The commission’s analysis shows Republicans would be favored in 53 of 110 districts even if they received 48 percent of the total votes in all statewide House races.
However, a Bridge Michigan analysis based on more narrow election results, shows the map leans slightly Republican, 56-54.
“It is pretty bizarre (Voters Not Politicians) would just pick the one because … the assertions of the Republican lawsuit aren't actually all that different from other lawsuits that have been filed,” Adrian Hemond, a Democratic strategist and CEO of Grassroots Midwest, told Bridge Michigan.
Wang told Bridge the group didn’t intervene in those suits because they “are not seeking to undermine the will of the people by asking the court to rewrite the constitution.”
Tony Daunt, the executive director of the conservative redistricting advocacy group FAIR Maps Michigan, said Voters Not Politicians is being inconsistent in its application of the law.
In 2020, Daunt unsuccessfully sued the state to overturn the ballot measure that created the commission. In that instance, Voters Not Politicians and the Campaign Legal Center also intervened as defendants.
“They're being awfully selective with what instances they're seeking to defend what they've provided, or what they've created,” Daunt said.
Sherry Gay-Dagnogo, a Democratic former state lawmaker and a candidate in the new 13th Congressional District, told Bridge Michigan Tuesday Voters Not Politicians should be focused on fighting the negative impacts the districts will have on Black voters in the state.
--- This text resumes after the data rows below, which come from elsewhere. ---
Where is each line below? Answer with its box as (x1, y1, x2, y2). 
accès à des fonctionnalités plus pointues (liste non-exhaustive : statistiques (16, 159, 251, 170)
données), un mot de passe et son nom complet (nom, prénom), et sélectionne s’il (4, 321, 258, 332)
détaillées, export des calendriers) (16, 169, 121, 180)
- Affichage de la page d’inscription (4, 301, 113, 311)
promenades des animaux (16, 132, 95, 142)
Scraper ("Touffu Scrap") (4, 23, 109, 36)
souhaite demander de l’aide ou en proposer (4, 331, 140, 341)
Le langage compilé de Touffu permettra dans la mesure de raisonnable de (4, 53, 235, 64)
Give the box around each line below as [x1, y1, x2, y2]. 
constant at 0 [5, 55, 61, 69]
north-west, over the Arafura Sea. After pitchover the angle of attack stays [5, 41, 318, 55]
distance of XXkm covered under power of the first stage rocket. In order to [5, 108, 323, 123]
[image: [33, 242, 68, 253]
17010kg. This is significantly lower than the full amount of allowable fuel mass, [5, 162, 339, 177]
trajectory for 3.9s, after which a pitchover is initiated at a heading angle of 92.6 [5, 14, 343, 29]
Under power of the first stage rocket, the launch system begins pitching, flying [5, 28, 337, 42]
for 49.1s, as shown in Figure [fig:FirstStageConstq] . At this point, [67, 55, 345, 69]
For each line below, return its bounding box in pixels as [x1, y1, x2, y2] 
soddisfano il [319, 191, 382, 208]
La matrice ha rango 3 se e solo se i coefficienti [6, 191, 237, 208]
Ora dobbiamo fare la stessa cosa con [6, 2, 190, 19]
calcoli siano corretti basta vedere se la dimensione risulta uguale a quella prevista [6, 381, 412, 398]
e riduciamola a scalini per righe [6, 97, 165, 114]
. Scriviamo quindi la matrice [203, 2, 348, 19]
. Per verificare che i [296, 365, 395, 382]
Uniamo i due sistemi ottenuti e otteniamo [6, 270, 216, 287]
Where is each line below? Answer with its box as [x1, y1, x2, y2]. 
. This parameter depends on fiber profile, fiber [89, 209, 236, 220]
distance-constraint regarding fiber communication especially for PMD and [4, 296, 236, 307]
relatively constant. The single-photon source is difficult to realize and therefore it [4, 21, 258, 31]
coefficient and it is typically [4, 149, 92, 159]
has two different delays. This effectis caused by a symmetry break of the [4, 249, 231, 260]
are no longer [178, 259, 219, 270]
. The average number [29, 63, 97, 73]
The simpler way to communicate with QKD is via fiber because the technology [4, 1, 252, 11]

Gay-Dagnogo was one of the plaintiffs in a lawsuit brought by the Detroit Caucus of the Michigan Legislature and other Black leaders against the redistricting commission over the congressional and state legislative maps.
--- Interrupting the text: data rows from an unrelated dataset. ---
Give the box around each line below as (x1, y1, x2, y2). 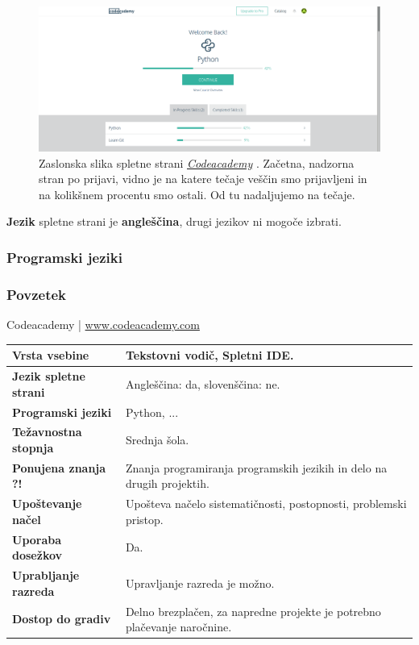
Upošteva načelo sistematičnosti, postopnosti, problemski (125, 495, 407, 512)
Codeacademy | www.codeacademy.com (6, 316, 200, 333)
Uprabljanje (12, 567, 80, 584)
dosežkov (12, 547, 63, 564)
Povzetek (6, 284, 66, 304)
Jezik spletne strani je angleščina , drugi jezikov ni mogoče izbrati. (6, 213, 342, 230)
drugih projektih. (125, 475, 209, 492)
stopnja (12, 439, 54, 456)
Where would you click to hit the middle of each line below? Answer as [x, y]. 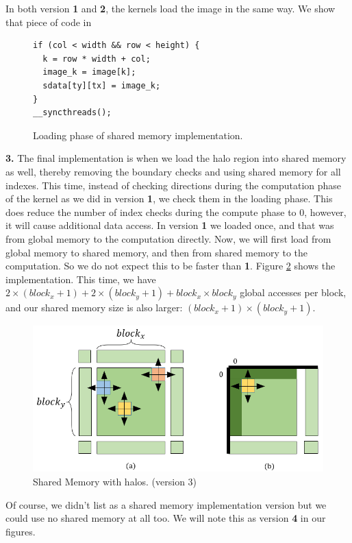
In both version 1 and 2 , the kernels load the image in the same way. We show [171, 8]
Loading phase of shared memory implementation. [138, 135]
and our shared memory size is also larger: [94, 307]
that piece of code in [49, 22]
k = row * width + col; [97, 59]
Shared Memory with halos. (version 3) [115, 482]
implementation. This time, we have [81, 279]
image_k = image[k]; [89, 72]
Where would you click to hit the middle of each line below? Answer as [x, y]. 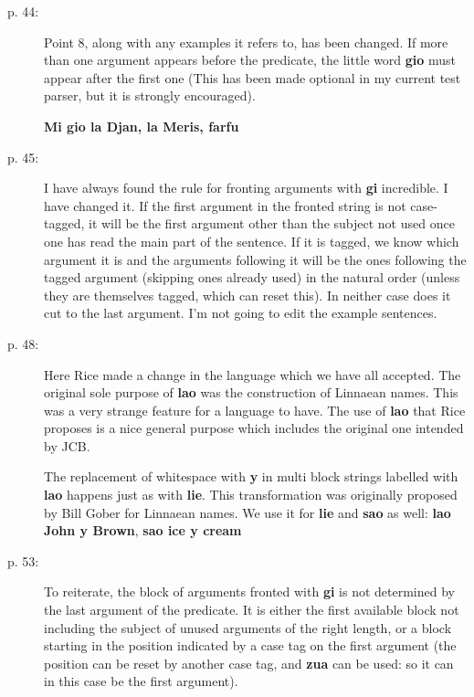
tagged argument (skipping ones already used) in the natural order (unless [252, 277]
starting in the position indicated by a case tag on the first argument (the [250, 645]
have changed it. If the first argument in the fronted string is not [225, 205]
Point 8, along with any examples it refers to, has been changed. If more [246, 42]
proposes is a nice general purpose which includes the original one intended [254, 428]
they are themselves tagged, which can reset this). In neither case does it [248, 295]
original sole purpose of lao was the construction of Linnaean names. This [251, 392]
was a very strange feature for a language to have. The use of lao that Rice [255, 410]
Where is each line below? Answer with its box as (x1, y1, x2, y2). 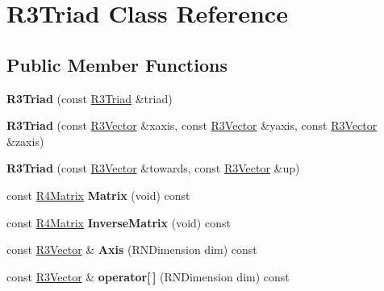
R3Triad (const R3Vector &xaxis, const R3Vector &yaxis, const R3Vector (6, 117, 378, 134)
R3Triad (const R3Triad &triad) (6, 89, 173, 106)
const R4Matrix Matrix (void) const (6, 186, 190, 203)
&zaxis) (6, 132, 44, 149)
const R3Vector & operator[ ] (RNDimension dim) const (6, 268, 290, 285)
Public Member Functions (6, 52, 227, 77)
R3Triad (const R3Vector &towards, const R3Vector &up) (6, 160, 300, 177)
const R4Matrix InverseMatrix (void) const (6, 214, 231, 231)
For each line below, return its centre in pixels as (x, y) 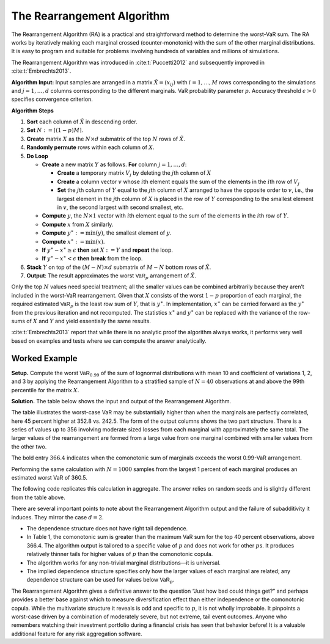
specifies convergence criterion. (52, 99)
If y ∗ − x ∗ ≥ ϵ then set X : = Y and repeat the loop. (108, 250)
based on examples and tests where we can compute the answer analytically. (109, 341)
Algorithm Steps (33, 111)
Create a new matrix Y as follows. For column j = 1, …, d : (114, 164)
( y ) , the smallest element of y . (134, 233)
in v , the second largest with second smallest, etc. (120, 207)
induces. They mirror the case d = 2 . (57, 517)
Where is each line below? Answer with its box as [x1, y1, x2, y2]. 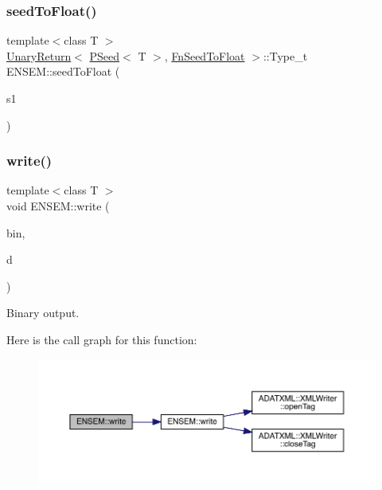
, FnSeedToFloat [164, 47, 245, 64]
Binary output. [6, 304, 80, 321]
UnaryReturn [6, 47, 72, 64]
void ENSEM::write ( [6, 198, 110, 214]
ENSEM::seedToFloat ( [6, 63, 120, 80]
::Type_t [263, 47, 308, 64]
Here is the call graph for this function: [6, 331, 197, 347]
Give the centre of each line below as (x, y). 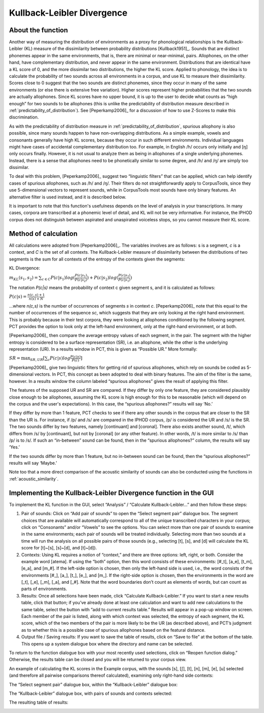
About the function (39, 30)
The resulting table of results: (39, 702)
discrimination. (24, 117)
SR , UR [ (37, 359)
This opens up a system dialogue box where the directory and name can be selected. (107, 643)
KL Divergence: (24, 268)
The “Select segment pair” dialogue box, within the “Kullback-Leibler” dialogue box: (93, 684)
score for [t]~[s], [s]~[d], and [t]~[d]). (59, 548)
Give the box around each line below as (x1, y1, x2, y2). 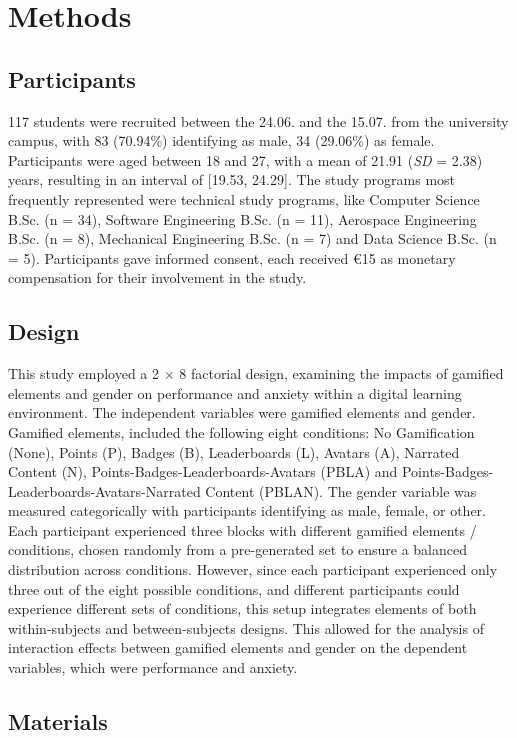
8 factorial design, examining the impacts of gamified (179, 363, 504, 384)
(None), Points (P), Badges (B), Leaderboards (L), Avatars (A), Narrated (8, 441, 460, 462)
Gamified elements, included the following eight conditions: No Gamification (8, 421, 475, 442)
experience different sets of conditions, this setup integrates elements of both (8, 598, 477, 619)
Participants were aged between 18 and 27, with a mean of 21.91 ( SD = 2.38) (8, 149, 483, 170)
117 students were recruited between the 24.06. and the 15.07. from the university (8, 110, 509, 131)
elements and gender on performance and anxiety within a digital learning (8, 382, 462, 403)
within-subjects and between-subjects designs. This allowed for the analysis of (8, 617, 484, 638)
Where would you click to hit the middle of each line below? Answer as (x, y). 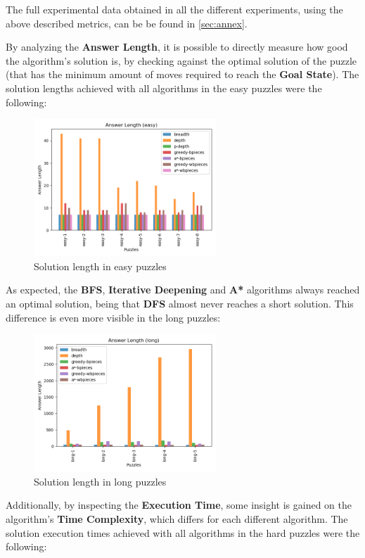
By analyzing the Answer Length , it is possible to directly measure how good (177, 47)
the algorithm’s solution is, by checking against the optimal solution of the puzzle (181, 60)
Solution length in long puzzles (100, 481)
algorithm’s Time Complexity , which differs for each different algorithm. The (177, 518)
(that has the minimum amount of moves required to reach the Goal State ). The (182, 74)
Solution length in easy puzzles (100, 266)
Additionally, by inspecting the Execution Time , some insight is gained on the (179, 505)
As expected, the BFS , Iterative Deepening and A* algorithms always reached (183, 290)

That lawsuit claimed the new districts violate the Voting Rights Act, the 1965 federal law, and dilute the voting power of Black voters. The Michigan Supreme Court last week dismissed the lawsuit in a 4-3 vote.
“Where was Voters Not Politicians in talking with the Black municipalities?” Gay-Dagnogo asked in an interview with Bridge, adding the group is putting politics over people.
“So, it’s extremely offensive, disrespectful and they don't value our vote but for anything but obtaining a Democratic majority that doesn't look like us.”
During the Michigan Supreme Court hearing of the lawsuit from Detroit lawmakers, attorneys for the plaintiffs and the redistricting commission discussed whether a lack of resources played a role in the decision of the plaintiffs to not present an independent partisan fairness analysis of the maps, nor an alternative map.
Gay-Dagnogo said Voters Not Politicians could have helped with their efforts of challenging the maps on behalf of Black voters.
“They have not lifted their voice one time to be supportive or empathetic to the issues that have been raised by Black pastors, by Black leaders, by citizens,” Gay-Dagnogo said. “So … what voters are you talking about? Certainly not Black voters.”
Wang, with Voters Not Politicians, said the group respects “the right of voters to challenge the maps using the legal process laid out in the constitution. We expect any challenge, if successful, to return the maps to the commission with instructions.”
The complaints follow other accusations from Daunt and others that Voters Not Politicians is aligned with Democrats.
In 2017, The Detroit News reported that “seven of 10 board members of the Voters Not Politicians petition committee have given at least a combined $5,649 to Democratic candidates and causes since 2005.” None gave to Republican candidates or causes.
Katie Fahey, the former president of the Voter Not Politicians ballot committee, was also quoted in a national news outlet in 2016 saying she had attended what she thought was going to be an election night victory party for failed Democratic presidential candidate Hillary Clinton in 2016. Fahey has described herself as an independent.